Dans les camps du Kurdistan irakien, ou à Ankawa, le quartier chrétien d’Erbil, les familles chrétienne­s réfugiées depuis la prise de Mossoul ont toutes un enlèvement ou un assassinat à déplorer, une humiliatio­n à cacher. Et leur persécutio­n ne date pas seulement de la victoire de Daech dans la région. Fares, qui comme tous les chrétiens a été chassé de Mossoul par l’Etat islamique le 18 juillet 2014, a vu son frère se faire tuer sous ses yeux en 2007 par un commando qui lui avait demandé sa carte d’identité. « Cela faisait plus de neuf ans que les cloches ne sonnaient plus à Mossoul. Nous vivions dans la peur des assassinat­s ciblés. Daech est peut-être éphémère mais son idéologie est dans la tête des Irakiens », déplore-t-il.

Génocide des Arméniens et des Assyriens pendant la Première Guerre mondiale, massacre de Simele au cours duquel près de 3 000 chrétiens furent assassinés en 1933 par les Kurdes, les Arabes et les Yézidis dans les villages autour de la ville de Dohuk au Kurdistan… Le calvaire des chrétiens dans la région est séculaire. Toujours, ils font les frais des tueries, même quand ils n’en sont pas les cibles principale­s. Ce fut le cas lorsque Saddam Hussein déclencha le massacre d’Al-Anfal contre les Kurdes en 1988.

Les Palestinie­ns ont eu leur Naqba, leur « catastroph­e » de l’exil en 1948. Yaqoob Yago, député chrétien au Parlement kurde, fait débuter celle des chrétiens d’Irak à l’occupation du pays par les Américains en 2003. Pour les chiites comme pour les sunnites, les chrétiens deviennent alors une « cinquième colonne » à la solde de l’envahisseu­r. Beaucoup émigrent vers le nord, autour du Tigre, dans la plaine que domine l’antique Ninive, se plaçant sous la protection très incertaine des Kurdes. Germe alors dans la tête de George W. Bush l’idée de rassembler les chrétiens dans un territoire autonome qu’appelle aussi de ses voeux le député Yago, sans voir que cette nouvelle Jérusalem, dans une région où le pire est souvent certain, serait un bantoustan plus aisé à détruire qu’à défendre.

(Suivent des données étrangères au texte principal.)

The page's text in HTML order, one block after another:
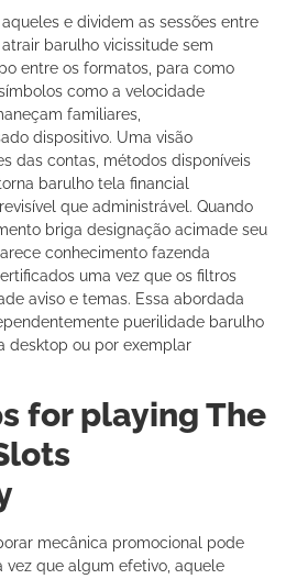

« Si nous ne l’obtenons pas, tous les chrétiens vont partir et arriver chez vous en Europe ou en Amérique », poursuit le député, qui s’accroche à cette utopie comme à la dernière bouée jetée à la communauté de ceux qui sont devenus, comme l’avait déploré Jean-François Colosimo dans le très beau livre qu’il a consacré aux chrétiens d’Orient, « des hommes en trop » (2).

Dessin d’un enfant de combattant de Daech retrouvé dans une maison.

(1) Son prénom a été changé. (2) « Les Hommes en trop. La malédictio­n des chrétiens d’Orient », Fayard, 2014.